My reformulation assumes p1 > 0.

If p1 is 0, then log(1+p0/(p1+1/s1)) can be entered in CVX directly as log(1+p0*s1)

Thank you very much! I have read the link in the first time.

If I can choose the term of P1=0, and reformulated it as log(1+p0/(p1+1/s1 = log(1+p0/p1*s1/(1/p1+s1)))) = log(1+p0/p1 - p0/p1*(p1*s1+1))

In your link,the author seems not solve the problem, I do two steps to deal with the log

1. \ \ \ln(1 + \frac{p0}{p1} - \frac{\frac{p0}{p1}}{p1s1+1}) \geq \eta
2. \ \ 1 + \frac{p0}{p1} - \frac{\frac{p0}{p1}}{p1s1+1} \geq e^{\eta}, and modify the constraint \eta - \ln(1+\frac{p0}{p2+1/s2})

As for P1=0, I use log(1+p0*s1) directly

What are you doing? Where is inv_pos which is in the reformulation I linked to?
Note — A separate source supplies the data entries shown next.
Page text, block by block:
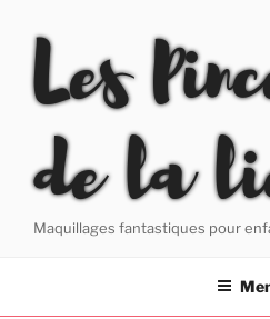
contentLes
de la
Maquillages fantastiques pour
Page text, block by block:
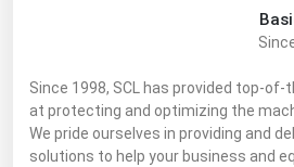
Since 1998, SCL has provided top-
at protecting and optimizing the
We pride ourselves in providing and
solutions to help your business and
Texas
Utah
Vermont
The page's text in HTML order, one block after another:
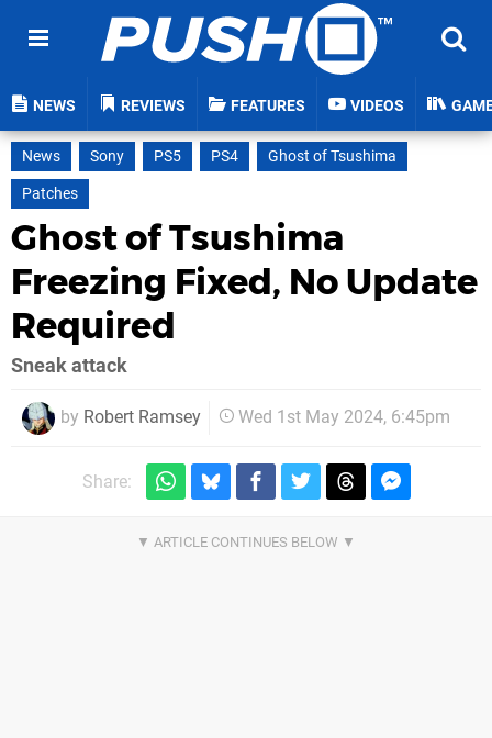
NEWS REVIEWS FEATURES VIDEOS
News Sony PS5 PS4
Ghost of Tsushima
Patches
Ghost of Tsushima
Freezing Fixed, No Update
Required
Sneak attack
by Robert Ramsey Wed 1st May 2024, 6:45pm
Share:
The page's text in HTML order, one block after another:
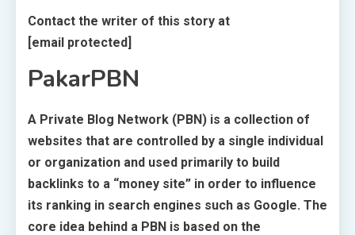
Contact the writer of this story at
[email protected]
PakarPBN
A Private Blog Network (PBN) is a collection of
websites that are controlled by a single individual
or organization and used primarily to build
backlinks to a “money site” in order to influence
its ranking in search engines such as Google. The
core idea behind a PBN is based on the
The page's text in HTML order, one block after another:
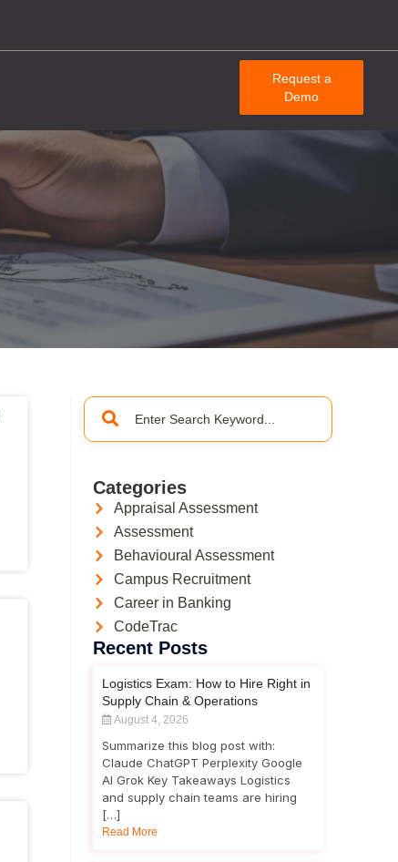
Request a
Demo
Categories
Appraisal Assessment
Assessment
Behavioural Assessment
Campus Recruitment
Career in Banking
CodeTrac
Recent Posts
Logistics Exam: How to Hire Right in
Supply Chain & Operations
August 4, 2026
Summarize this blog post with:
Claude ChatGPT Perplexity Google
AI Grok Key Takeaways Logistics
and supply chain teams are hiring
[…]
Read More
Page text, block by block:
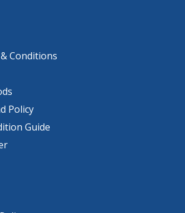
Conditions
Policy
Guide
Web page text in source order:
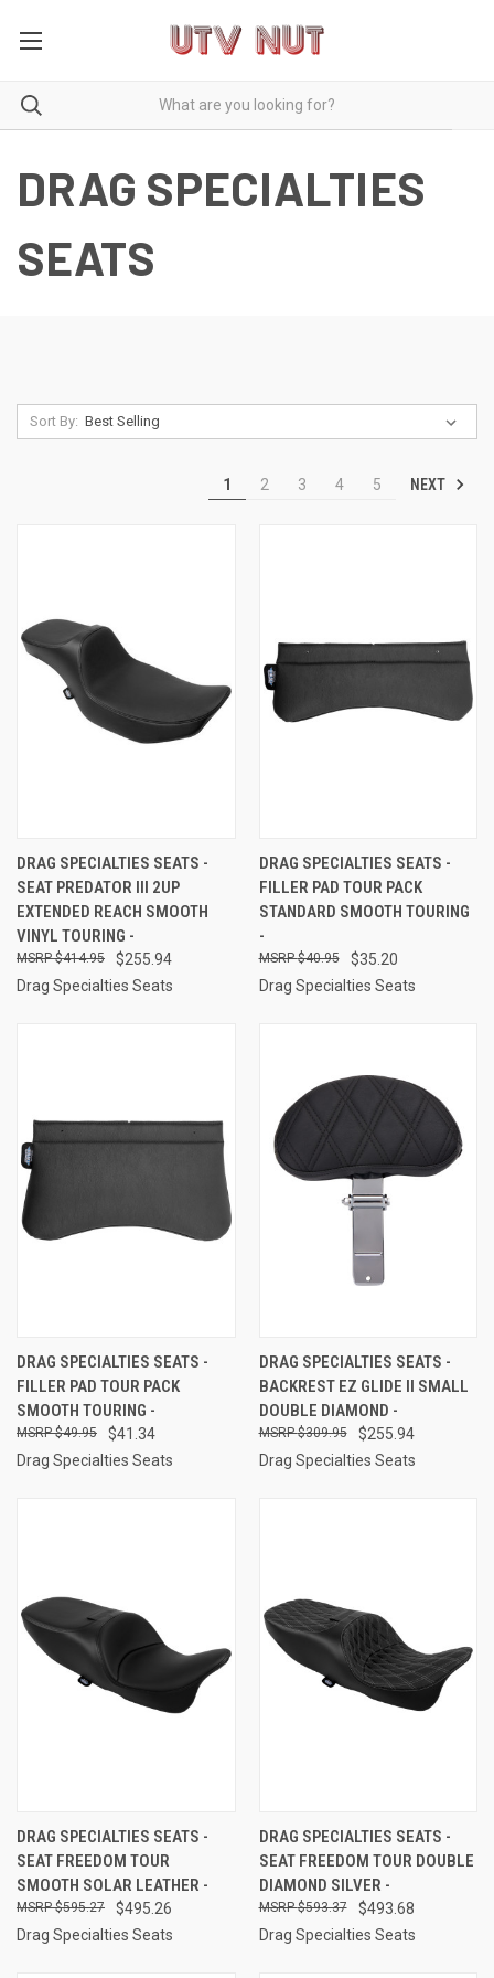
DRAG SPECIALTIES
SEATS
Sort By:
1 2 3 4 5 NEXT
DRAG SPECIALTIES SEATS -
SEAT PREDATOR III 2UP
EXTENDED REACH SMOOTH
VINYL TOURING -
$255.94
$414.95
Drag Specialties Seats
DRAG SPECIALTIES SEATS -
FILLER PAD TOUR PACK
STANDARD SMOOTH TOURING
-
$35.20
$40.95
Drag Specialties Seats
DRAG SPECIALTIES SEATS -
FILLER PAD TOUR PACK
SMOOTH TOURING -
$41.34
$49.95
Drag Specialties Seats
DRAG SPECIALTIES SEATS -
BACKREST EZ GLIDE II SMALL
DOUBLE DIAMOND -
$255.94
$309.95
Drag Specialties Seats
DRAG SPECIALTIES SEATS -
SEAT FREEDOM TOUR
SMOOTH SOLAR LEATHER -
$495.26
$595.27
Drag Specialties Seats
DRAG SPECIALTIES SEATS -
SEAT FREEDOM TOUR DOUBLE
DIAMOND SILVER -
$493.68
$593.37
Drag Specialties Seats
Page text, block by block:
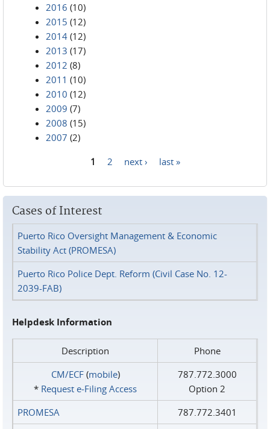
2016 (10)
2015 (12)
2014 (12)
2013 (17)
2012 (8)
2011 (10)
2010 (12)
2009 (7)
2008 (15)
2007 (2)
1 2 next › last »
Cases of Interest
Puerto Rico Oversight Management & Economic
Stability Act (PROMESA)
Puerto Rico Police Dept. Reform (Civil Case No. 12-
2039-FAB)
Helpdesk Information
Description
Phone
CM/ECF(mobile)
* Request e‑Filing Access
787.772.3000
Option 2
PROMESA
787.772.3401
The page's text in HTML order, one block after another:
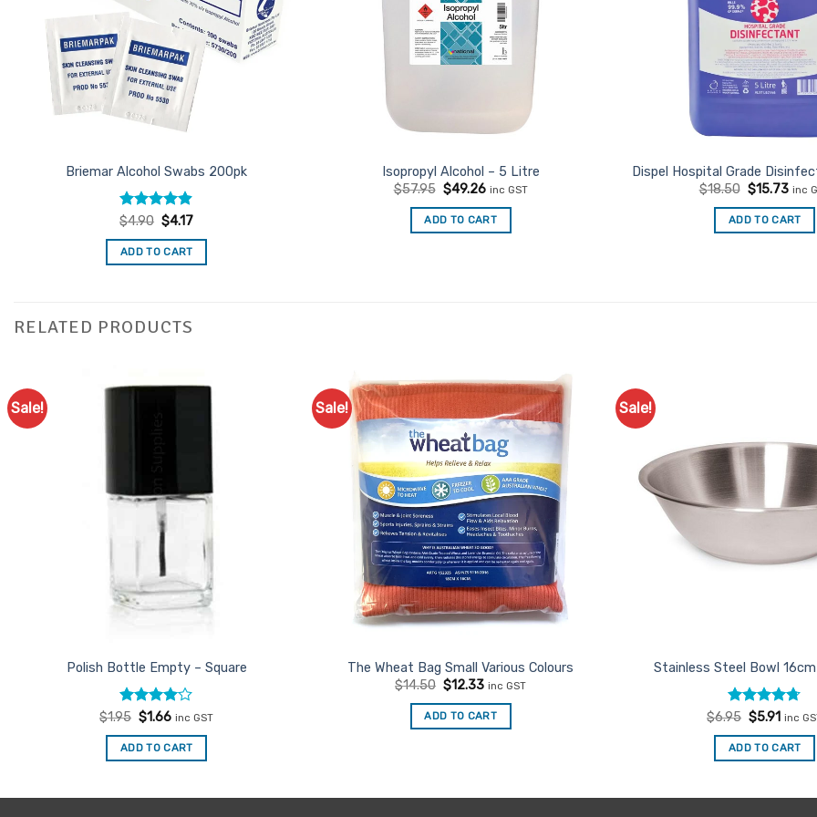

I do it by following you, \ln(1+\frac{p0}{p1}-\frac{p0}{p1}* inv_pos (p1*s1+1))
And, \ \ \ \ln(1+\frac{p0}{p1}-\frac{p0}{p1}* inv_pos (p1*s1+1))\geq\eta
\ \ \ \ \ \ \ \ \ \ 1+\frac{p0}{p1}-\frac{p0}{p1}* inv_pos (p1*s1+1)\geq e^{\eta}

Because I don’t know how to express log(1 + \frac{p0}{p1} - \frac{p0}{p1}* inv_pos (p1*s1+1)) in CVX expression? So I introduce the slack variable \eta

Check your work, because you did not correctly implement the formula I provided
aa = p0/p1 and bb = 1/p1.

The formulation I provided involving inv_pos is in a form accepted by CVX. which is why I put it in that form. The argument of log is concave, which CVX allows. Slack variables are not required.

Yes, you are right. i will check it latter.